In short, 1 tsp per 5#'s pound of fish will make the fish safe for consumption...
When I smoke fish, I filet and weigh the batch I'm going to smoke.... then I mix a batch of salt, sugar, cure, spices to add to the batch....
salt-2%..... sugar-1%...... cure 1.3 gms./lb.... + spices.......
Add the mix to the batch.. leave in the refer for 24-48 hours.... it will extract moisture from the fish.... turn fish a couple times leaving the moisture in the container... after 48 hours, rinse, dry, form a pellicle in front of a fan.... smoke to your desire.... I bring the fish IT to 140 ish in a 160 ish smoker.....

10 lbs. fish... 3.2 oz salt... 1.6 oz. sugar.... 2 tsp. Cure #1
post #27 of 33
Thread Starter 

That link is for cold smoking which I'm not doing. The thing is that I don't know anyone who uses nitrite in anything but sausage and the like, and I know a lot of people who smoke fish. That's not to say that they are necessarily doing it correctly.  It seems that people on the site here don't use it either. I brought my fish to an internal temp of 155 degrees because I read that the safe internal temp for fish is 145. And I don't leave my fish out under a fan to form the pelicle, I like Bearcarver's technique of leaving it in the fridge overnight to do it. The FDA stuff I believe is for commercial regulation. Am I playing Russian roulette?
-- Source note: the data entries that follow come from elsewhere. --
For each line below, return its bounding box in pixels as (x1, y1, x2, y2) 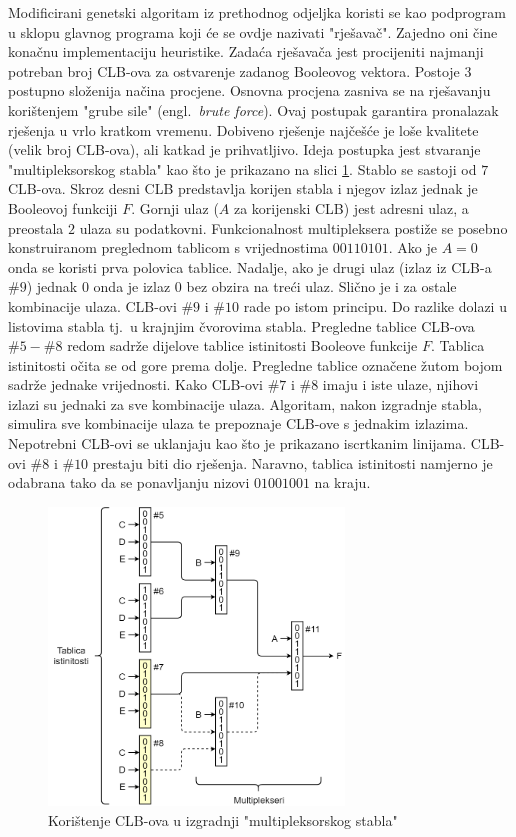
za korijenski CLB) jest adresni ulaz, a (233, 197, 469, 218)
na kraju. (314, 472, 371, 493)
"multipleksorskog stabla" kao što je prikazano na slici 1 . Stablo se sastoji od (8, 158, 477, 179)
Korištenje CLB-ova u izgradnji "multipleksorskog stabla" (48, 809, 398, 830)
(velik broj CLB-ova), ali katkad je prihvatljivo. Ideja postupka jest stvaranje (8, 139, 481, 160)
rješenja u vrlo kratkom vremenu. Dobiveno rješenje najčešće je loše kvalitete (8, 119, 479, 140)
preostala (8, 217, 64, 238)
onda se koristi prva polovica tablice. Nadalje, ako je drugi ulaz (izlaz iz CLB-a (8, 256, 492, 277)
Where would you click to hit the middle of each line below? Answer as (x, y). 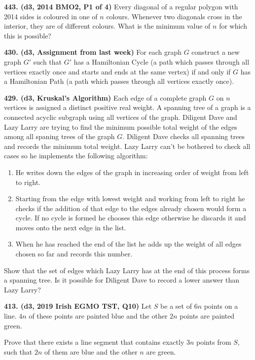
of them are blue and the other (91, 351)
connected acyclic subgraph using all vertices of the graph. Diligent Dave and (121, 117)
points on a (221, 306)
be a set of (176, 306)
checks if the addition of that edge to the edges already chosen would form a (131, 208)
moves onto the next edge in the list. (71, 227)
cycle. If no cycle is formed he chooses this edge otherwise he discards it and (131, 218)
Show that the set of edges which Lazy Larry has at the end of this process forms (127, 270)
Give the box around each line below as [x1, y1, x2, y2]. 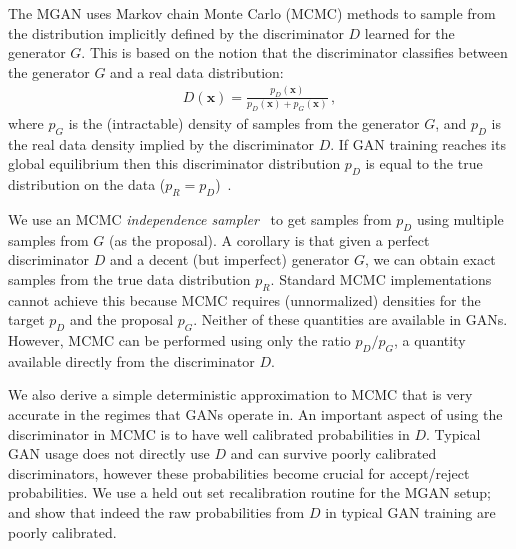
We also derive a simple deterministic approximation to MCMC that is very [8, 384, 473, 405]
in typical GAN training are [325, 501, 496, 522]
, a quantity [394, 329, 466, 350]
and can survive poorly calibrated [230, 443, 437, 464]
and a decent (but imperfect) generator [109, 249, 350, 270]
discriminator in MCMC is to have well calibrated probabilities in [8, 423, 410, 444]
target [8, 309, 45, 330]
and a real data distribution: [110, 61, 284, 82]
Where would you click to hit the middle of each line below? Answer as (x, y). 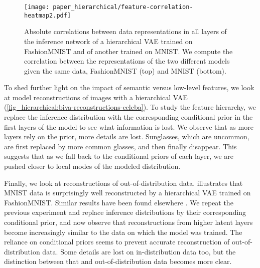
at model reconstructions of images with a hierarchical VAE (96, 97)
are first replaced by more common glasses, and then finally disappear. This (120, 146)
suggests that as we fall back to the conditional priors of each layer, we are (119, 156)
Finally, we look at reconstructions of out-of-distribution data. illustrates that (123, 183)
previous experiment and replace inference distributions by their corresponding (125, 212)
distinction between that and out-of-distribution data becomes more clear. (118, 261)
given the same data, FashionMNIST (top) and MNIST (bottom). (125, 70)
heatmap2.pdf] (48, 15)
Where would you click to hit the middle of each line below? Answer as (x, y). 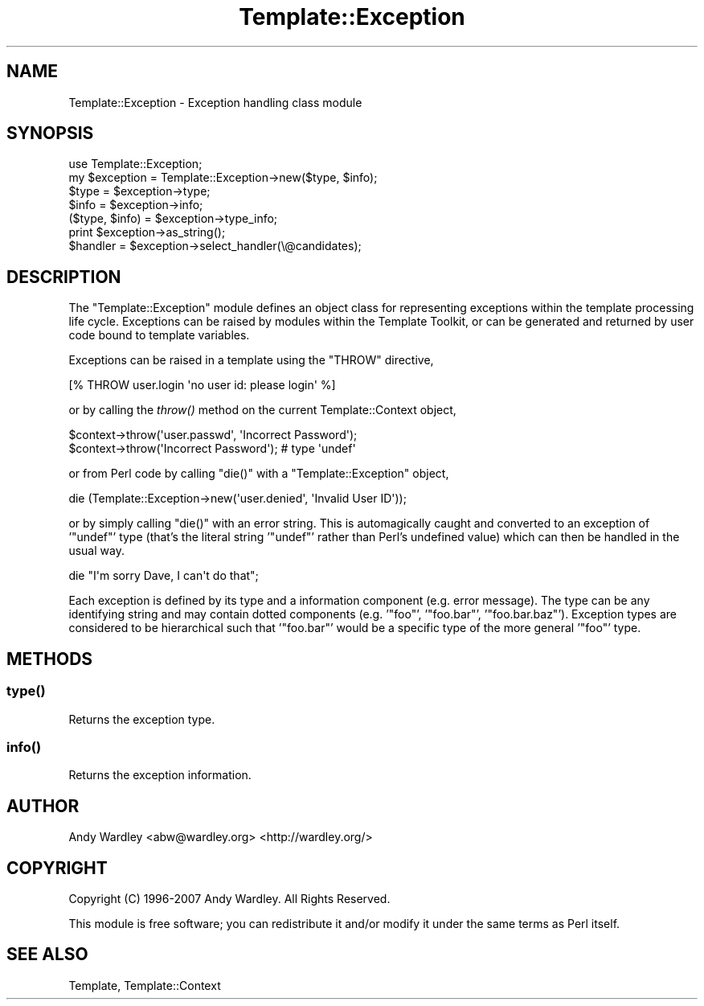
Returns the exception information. (160, 775)
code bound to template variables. (159, 335)
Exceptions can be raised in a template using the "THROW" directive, (251, 360)
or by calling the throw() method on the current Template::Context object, (262, 410)
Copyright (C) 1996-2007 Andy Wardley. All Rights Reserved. (229, 898)
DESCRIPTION (64, 277)
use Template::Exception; (135, 164)
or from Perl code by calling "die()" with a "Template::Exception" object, (259, 474)
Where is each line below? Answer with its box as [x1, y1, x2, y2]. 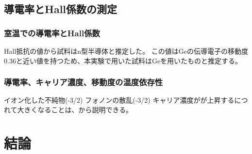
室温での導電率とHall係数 [4, 27, 100, 39]
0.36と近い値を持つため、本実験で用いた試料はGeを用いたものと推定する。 [4, 55, 242, 65]
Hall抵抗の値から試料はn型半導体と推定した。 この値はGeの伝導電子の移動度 [4, 46, 248, 56]
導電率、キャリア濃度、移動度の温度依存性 [4, 76, 163, 88]
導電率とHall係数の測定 [4, 1, 118, 16]
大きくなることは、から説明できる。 [17, 105, 133, 114]
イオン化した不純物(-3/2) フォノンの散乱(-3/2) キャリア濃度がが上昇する [4, 95, 235, 105]
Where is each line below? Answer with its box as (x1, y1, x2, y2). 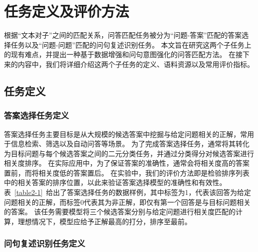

My preference is to not use nitrite if it isn't necessary because I've read a lot of stuff about it possibly being a carcinogen.

post #28 of 33
Russian Roulette.... not really if you get the temp up within 4 hours and have lots of air flow through the smoker....
Folks think botulism is a thing of the past.... Since nitrites have been known and the amounts perfected through some serious analysis, botulism can be controlled so you don't hear about it much.... If the Native Alaskans would start using it for their seal meat and fish etc. it probably could be close to "cured" (I had to do that) in the US..... There are something like 7 different strains from dirt, water and seafood that are viable somewhere in the world... and it is not too forgiving.....
post #29 of 33
Thread Starter 

Ok. Thanks. Maybe on my next run I will start out a bit hotter and get up to temp a little quicker.

post #30 of 33

If you do an advanced search using my name, you will find a few smoked  King Salmon, Salmon Jerky, Salmon Nuggets posts with pics and some recipes.  90% of my recipes are of the basic dry brine using 4/1 ratio of dark brown sugar / non iodized salt with fresh garlic.   Depending on the size of fish I'm smoking will dictate how long I brine and smoke.  No matter what I'm doing, I make sure the IT is 145* before I pull it.


Edited by cmayna - 5/6/14 at 7:36am
post #31 of 33
Thread Starter 

Cool. Thanks. I will. I actually went to am IT of 155 on my thickest piece to be extra sure and I liked how it turned out, but I'm no connoisseur.....yet th_4th_of_July.gif

post #32 of 33

ahhhhh......but you will

post #33 of 33
Looked good... probably can talk past tense because if it was me it would be all gone! People decades ago would just salt meat and then eat it so I'm sure your fine. I eat raw tuna a lot and haven't died or got sick yet. I'm going to try and smoke some suckers!